Lighting the Way for BRIGHT: Reproducible Baselines with Anserini, Pyserini, and RankLLM
For researchers building retrieval-augmented generation systems, this work provides reproducible baselines and highlights data quality issues in the BRIGHT benchmark.
The paper reproduces and extends the BRIGHT retrieval benchmark for LLMs, identifying that query-side BM25 (BM25Q) outperforms standard BM25 on long queries, but its gains are largely specific to BRIGHT; fusion with standard BM25 provides more consistent improvements across datasets.
Retrieval benchmarks for large language models (LLMs) should reflect the long, reasoning-intensive queries typical of retrieval-augmented generation (RAG). We present a systematic study of BRIGHT, a reasoning-focused retrieval benchmark, along with strong, reproducible reference methods integrated into Anserini, Pyserini, and RankLLM. We evaluate lexical, sparse, dense, and fusion-based retrievers, as well as LLM rerankers, under long-query settings.
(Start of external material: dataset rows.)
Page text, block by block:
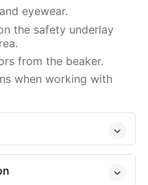
eyewear.
the safety underlay
from the beaker.
when working with
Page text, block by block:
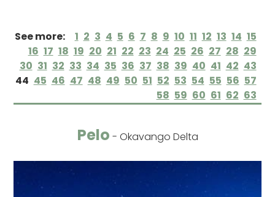
See more: 1 2 3 4 5 6 7 8 9 10 11 12 13 14 15
16 17 18 19 20 21 22 23 24 25 26 27 28 29
30 31 32 33 34 35 36 37 38 39 40 41 42 43
44 45 46 47 48 49 50 51 52 53 54 55 56 57
58 59 60 61 62 63
Pelo - Okavango Delta
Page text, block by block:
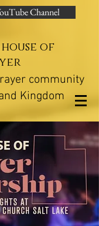
Channel
house of
community
Kingdom
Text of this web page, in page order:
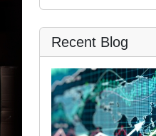
Recent Blog
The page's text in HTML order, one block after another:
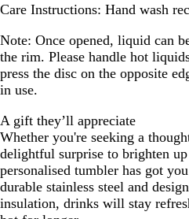
Care Instructions: Hand wash
Note: Once opened, liquid can
the rim. Please handle hot
press the disc on the opposite
in use.
A gift they’ll appreciate
Whether you're seeking a
delightful surprise to brighten
personalised tumbler has got
durable stainless steel and
insulation, drinks will stay
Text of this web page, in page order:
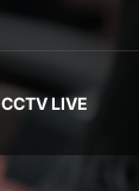
CCTV LIVE
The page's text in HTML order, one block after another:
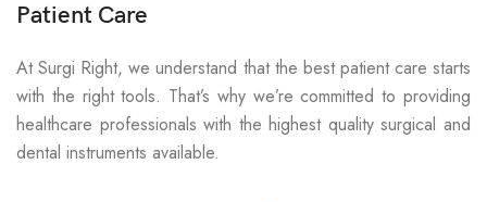
Patient Care
At Surgi Right, we understand that the best patient care starts
with the right tools. That’s why we’re committed to providing
healthcare professionals with the highest quality surgical and
dental instruments available.
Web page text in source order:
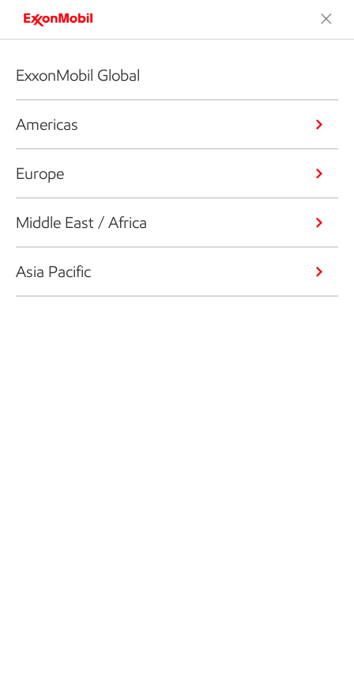
ExxonMobil Global
Americas
Europe
Middle East / Africa
Asia Pacific
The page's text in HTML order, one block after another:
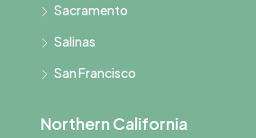
Sacramento
Salinas
San Francisco
Northern California

In reproducing BRIGHT's lexical baseline, we identify a key under-documented detail: query-side BM25 (BM25Q), which applies BM25 weighting to the query itself. On long, multi-sentence queries, BM25Q consistently outperforms standard BM25, making it the strongest lexical baseline for reasoning-oriented retrieval. We further audit the BRIGHT corpus, uncovering data quality issues that impact evaluation, and offer mitigation. Finally, we study the generalizability of BM25Q across five additional benchmarks, finding its gains largely specific to BRIGHT, while fusion with standard BM25 provides the most consistent improvements across datasets.